Hart did not give a damn about the bloody photographs right now. Not with Eleanor rolling her red lip under her teeth and making Hart want to bite it for her.

“You are cruel, El.” His voice went quiet again.

Her brows drew together into a delicious little frown. “Cruel? Why on earth do you say that?”

“You haven’t spoken to me for years. Suddenly you gallop down to London declaring you’re here to save me like some benevolent angel. Did you turn around one day last week and decide that you’d forgiven me?” He could hope.

“Of course not. I began to forgive you years ago. After Sarah died.
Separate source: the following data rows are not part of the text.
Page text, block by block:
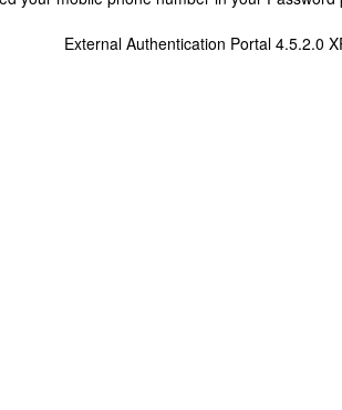
External Authentication Portal 4.5.2.0
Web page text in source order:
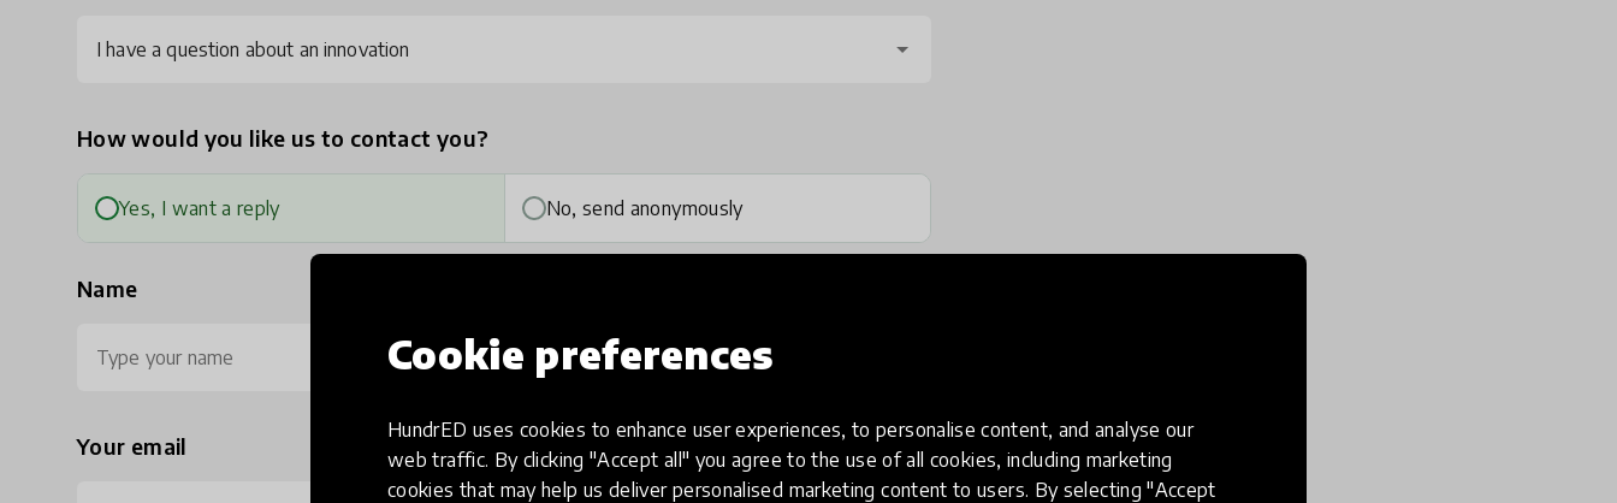
Cookie preferences
HundrED uses cookies to enhance user experiences, to personalise content, and analyse our
web traffic. By clicking "Accept all" you agree to the use of all cookies, including marketing
cookies that may help us deliver personalised marketing content to users. By selecting "Accept
I have a question about an innovation
How would you like us to contact you?
Yes, I want a reply No, send anonymously
Name
Your email Phone (optional)

I felt so horrible for you, Hart.”

He stopped, cold working its way through the whiskey. “That was nearly eight years ago.”

“Yes, I know that.”

“I never noticed you forgiving me,” he said, his voice tight. “No letters, no visits, no telegrams, no declaration to my brothers or Isabella.”

“I said that’s when I began to forgive you. It took much longer than that to make all the anger go away. Besides, you were Duke of Kilmorgan by then, well ensconced behind ducal barriers, and quite on your way to wresting power from anyone who had it. You also returned to Mrs. Palmer—I may live in a backwater, but trust me, I am well informed of all you do. And the third reason I never made indication is because I had no idea whether you’d care for my forgiveness or not.”